Early mortality and heart failure (HF) hospitalization are increased in patients with transposition of the great arteries (TGA) and a systemic right ventricle, according to findings published in the International Journal of Cardiology.
Investigators sought to assess the yearly rate of mortality and related factors in patients with TGA and a systemic right ventricle. Secondary outcomes included incidence of HF hospitalization and arrhythmia.
They conducted a systematic review and meta-analysis using the Web of Science, Scopus, EMBASE, and PubMed databases without language restriction from inception to June 2022 to search for studies reporting the association of systemic right ventricle with mortality and a minimum of 2 years of follow-up during adulthood.
The investigators included 56 studies with, overall, 5358 patients at least 16 years of age with a systemic right ventricle (Dextro-TGA [D-TGA]) who have undergone either the Mustard or Senning atrial switch procedure, or congenitally corrected (cc) TGA with average follow-up of 7.27 years (at least 2 years follow-up during adulthood). Patients who had received an atrial switch operation resulting in the left ventricle at the systemic position were excluded.
Per 100 patients per year, incidence of mortality was 1.3 (95% CI, 1.0-1.7) and this incidence was not associated with mean age at baseline (odds ratio [OR], 1.03; 95% CI, 0.99-1.07). After adjusting for age, no difference was found between incidence of mortality in patients with TGA after atrial switch per 100 patients per year (OR, 1.1; 95% CI, 0.7-1.7) and patients with ccTGA per 100 patients per year (OR, 1.9; 95% CI, 1.3-2.9).
The incidence of HF hospitalization was 2.6 per 100 patients per year (95% CI, 1.9-3.7) and this incidence was not associated with mean age at baseline (OR, 1.06; 95% CI, 0.98-1.14). After adjusting for age, patients with ccTGA had higher incidence of HF hospitalization (OR, 4.3; 95% CI, 2.7-6.6) vs patients with TGA and atrial switch (OR, 3.2; 95% CI, 2.3-4.4).

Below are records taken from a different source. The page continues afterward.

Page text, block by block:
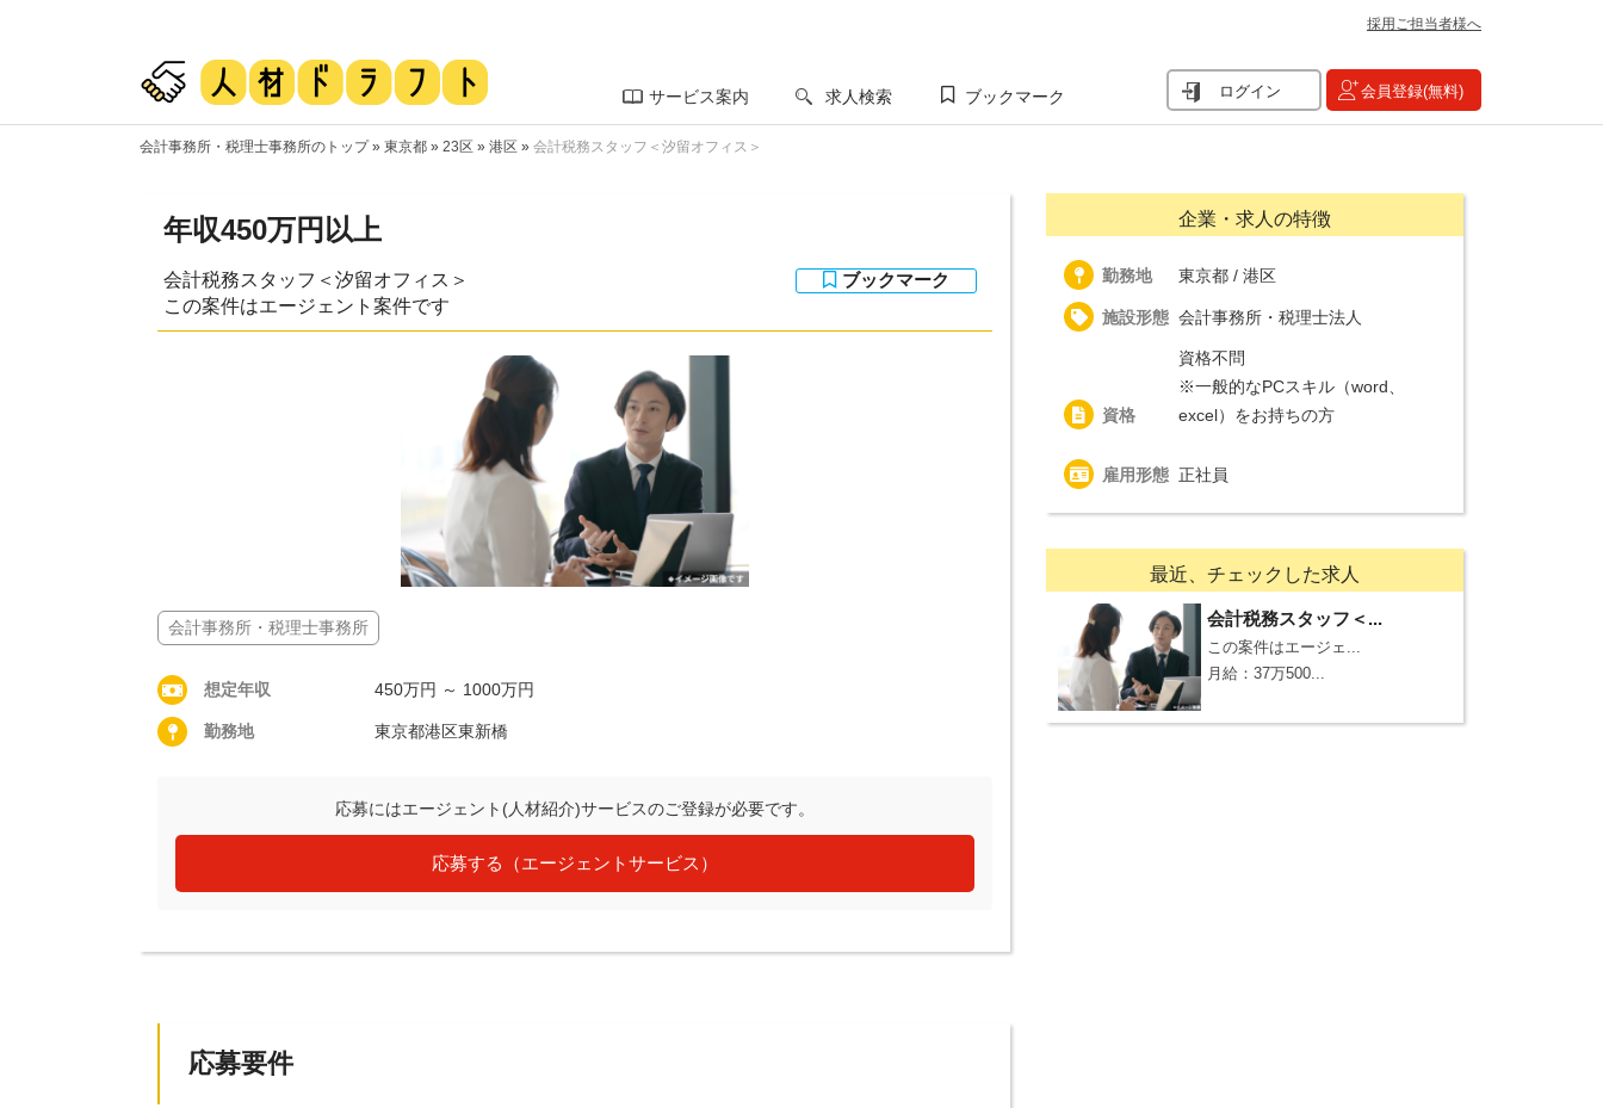
採用ご担当者様へ
サービス案内 求人検索 ブックマーク ログイン 会員登録(無料)
会計事務所・税理士事務所のトップ» 東京都 » 23区 » 港区 » 会計税務スタッフ＜汐留オフィス＞
年収450万円以上
会計税務スタッフ＜汐留オフィス＞
この案件はエージェント案件です
会計事務所・税理士事務所
想定年収 450万円 ～ 1000万円
勤務地 東京都港区東新橋
応募にはエージェント(人材紹介)サービスのご登録が必要です。
応募する（エージェントサービス）
応募要件
企業・求人の特徴
勤務地 東京都 / 港区
施設形態 会計事務所・税理士法人
資格
資格不問
※一般的なPCスキル（word、
excel）をお持ちの方
雇用形態 正社員
最近、チェックした求人
会計税務スタッフ＜...
この案件はエージェ...
月給：37万500...

Among patients with TGA and atrial switch and patients with ccTGA, no difference was found in incidence of ventricular arrhythmia per 100 patients per year.

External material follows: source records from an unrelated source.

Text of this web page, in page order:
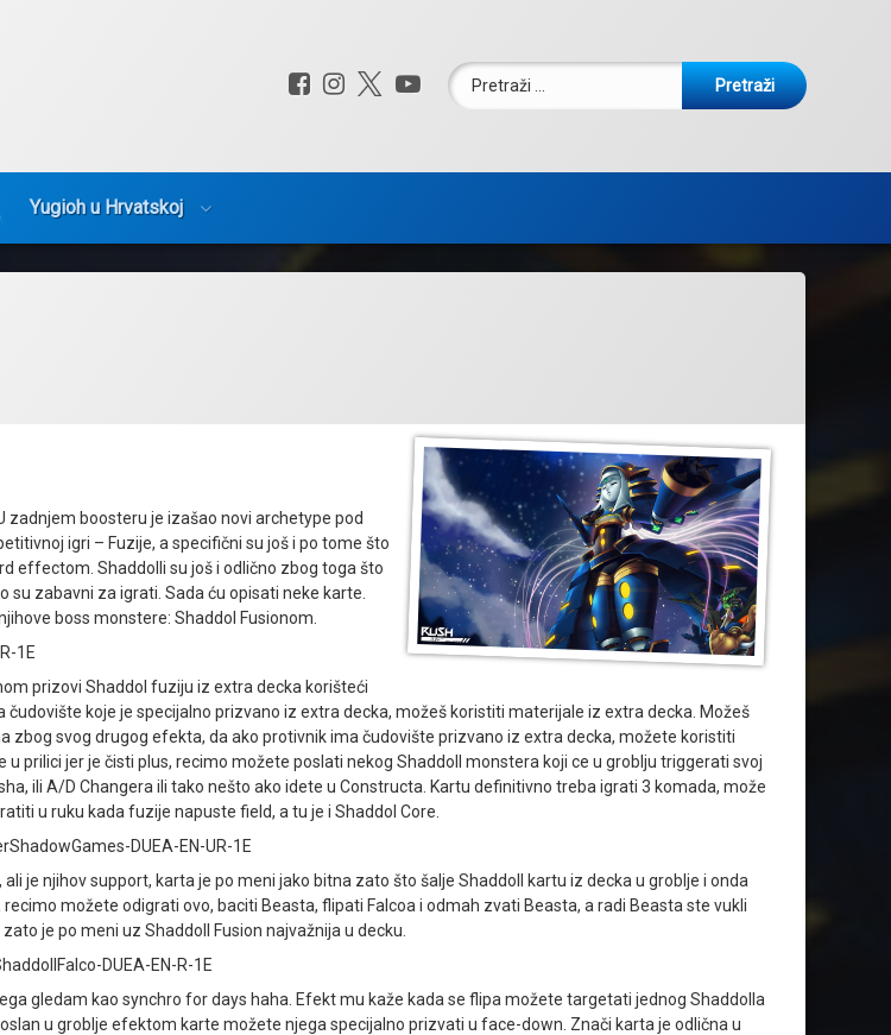
Facebook
Instagram
X.com
YouTube
Pretraži:
Yugioh u Hrvatskoj
zadnjem boosteru je izašao novi archetype pod
igri – Fuzije, a specifični su još i po tome što
effectom. Shaddolli su još i odlično zbog toga što
zabavni za igrati. Sada ću opisati neke karte.
boss monstere: Shaddol Fusionom.
prizovi Shaddol fuziju iz extra decka korišteći
koje je specijalno prizvano iz extra decka, možeš koristiti materijale iz extra decka. Možeš
zbog svog drugog efekta, da ako protivnik ima čudovište prizvano iz extra decka, možete koristiti
prilici jer je čisti plus, recimo možete poslati nekog Shaddoll monstera koji ce u groblju triggerati svoj
ili A/D Changera ili tako nešto ako idete u Constructa. Kartu definitivno treba igrati 3 komada, može
u ruku kada fuzije napuste field, a tu je i Shaddol Core.
je njihov support, karta je po meni jako bitna zato što šalje Shaddoll kartu iz decka u groblje i onda
možete odigrati ovo, baciti Beasta, flipati Falcoa i odmah zvati Beasta, a radi Beasta ste vukli
je po meni uz Shaddoll Fusion najvažnija u decku.
gledam kao synchro for days haha. Efekt mu kaže kada se flipa možete targetati jednog Shaddolla
u groblje efektom karte možete njega specijalno prizvati u face-down. Znači karta je odlična u
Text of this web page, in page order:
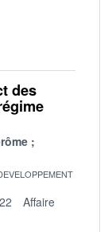
des
Affaire
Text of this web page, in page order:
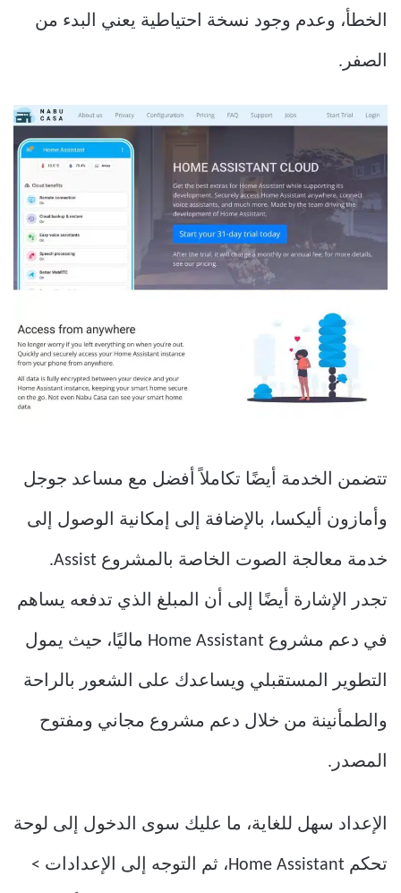
الخطأ، وعدم وجود نسخة احتياطية يعني البدء من
الصفر.
تتضمن الخدمة أيضًا تكاملاً أفضل مع مساعد جوجل
وأمازون أليكسا، بالإضافة إلى إمكانية الوصول إلى
خدمة معالجة الصوت الخاصة بالمشروع Assist.
تجدر الإشارة أيضًا إلى أن المبلغ الذي تدفعه يساهم
في دعم مشروع Home Assistant ماليًا، حيث يمول
التطوير المستقبلي ويساعدك على الشعور بالراحة
والطمأنينة من خلال دعم مشروع مجاني ومفتوح
المصدر.
الإعداد سهل للغاية، ما عليك سوى الدخول إلى لوحة
تحكم Home Assistant، ثم التوجه إلى الإعدادات >
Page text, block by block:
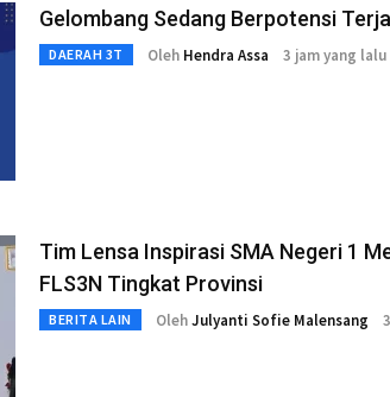
Gelombang Sedang Berpotensi
DAERAH 3T Oleh Hendra Assa 3 jam yang lalu
Tim Lensa Inspirasi SMA Negeri 1
FLS3N Tingkat Provinsi
BERITA LAIN OlehJulyanti Sofie Malensang

Investigators noted predictors of poor outcome included higher plasma concentrations of N-terminal pro-brain natriuretic peptide (standardized mean difference [SMD], 1.24; 95% CI, 0.49-1.99), New York Heart Association functional class of at least 2 (risk ratio, 2.31; 95% CI, 1.57-3.39), as well as lower left ventricular ejection fraction (LVEF; SMD, -0.43; 95% CI, -0.77 to -0.09) and right ventricular ejection fraction (RVEF; SMD, -0.85; 95% CI, -1.35 to -0.35).
Limitations of the study include the heterogeneity of reported variables.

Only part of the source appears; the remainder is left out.